If you think the price of housing has anything to do with the craft and materials involved, versus zoning, mortgage policy, the race to get into “good” school districts…well, I have a bridge that goes to the newly available land in the Portlands area of Toronto to sell you.
(The absolute drama that involves building anything in Toronto would drive you mad. Gaze upon the NIMBYs fighting tooth and nail to prevent high-density housing on the Danforth and despair.)
>Housing would be much better if we could get it to follow anything like the technology price value trend.
Do you think people would be willing to buy a house for cheap with the trade off being that Google and Facebook get to collect data on everything you did inside the house, and then got to display ads inside the house?
If people wanted affordable housing, they are more likely to achieve it by letting some company monetize frankly meaningless, actually worthless data about urban living than by taxing people who don’t live there.
In the very least, the economic forces discounting the rents in the former scenario have a chance to scale massively, while tax funded public housing developments have been shrinking almost everywhere in market real estate cities.
The status quo of compelling developers to make below market housing while simultaneously reducing public housing units is on net reducing affordable housing units per capita everywhere.
Sidewalk Labs never advocated this though. They wanted to build essentially luxury developments. Maybe they would be a little cheaper than otherwise. People want to live in luxury apartments and not public housing!
The issue is not simple nor black and white. It’s just that the activists had an opportunity with Sidewalk Labs, who could have simply offered lower rents in exchange for data collection, that they will not have with any other alternative real estate developer, who have no positive ROI reason to offer below market housing.

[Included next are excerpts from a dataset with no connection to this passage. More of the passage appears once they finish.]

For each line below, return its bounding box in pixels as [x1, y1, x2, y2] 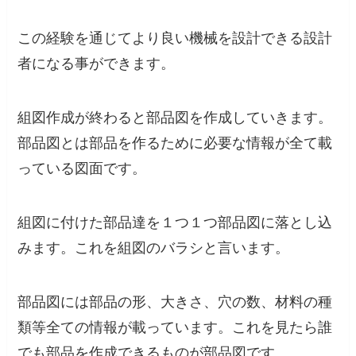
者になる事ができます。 [17, 56, 176, 72]
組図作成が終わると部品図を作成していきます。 [17, 110, 333, 126]
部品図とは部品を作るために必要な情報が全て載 [17, 135, 333, 152]
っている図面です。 [17, 161, 147, 177]
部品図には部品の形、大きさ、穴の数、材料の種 [17, 293, 333, 310]
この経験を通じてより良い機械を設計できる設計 [17, 30, 333, 47]
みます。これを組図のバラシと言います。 [17, 240, 290, 257]
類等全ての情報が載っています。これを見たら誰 [17, 319, 333, 335]
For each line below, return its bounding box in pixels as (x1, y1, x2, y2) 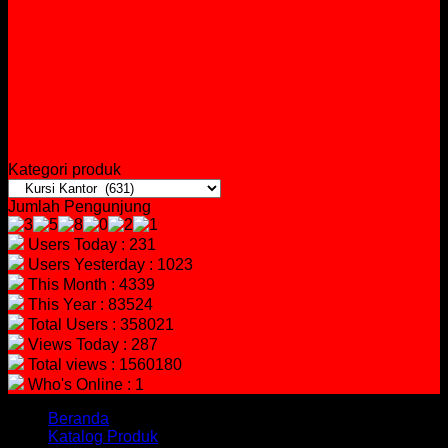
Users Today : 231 (24, 236, 156, 254)
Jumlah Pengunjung (8, 198, 151, 216)
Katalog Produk (48, 428, 158, 446)
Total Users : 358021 (24, 316, 174, 334)
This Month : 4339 (24, 276, 155, 294)
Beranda (48, 410, 109, 428)
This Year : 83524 (24, 296, 153, 314)
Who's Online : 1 (24, 376, 144, 394)

> tax funded public housing developments have been shrinking almost everywhere
This is the main reason for the housing crisis. Toronto has one of the lowest property tax rates in Canada; by bringing it closer to that of other cities we could fund a lot of public housing.
Some people want to live in luxury apartments. Many people just want to live indoors. Building more luxury condos for speculators to keep empty as investments doesn't really help make the city affordable to live in.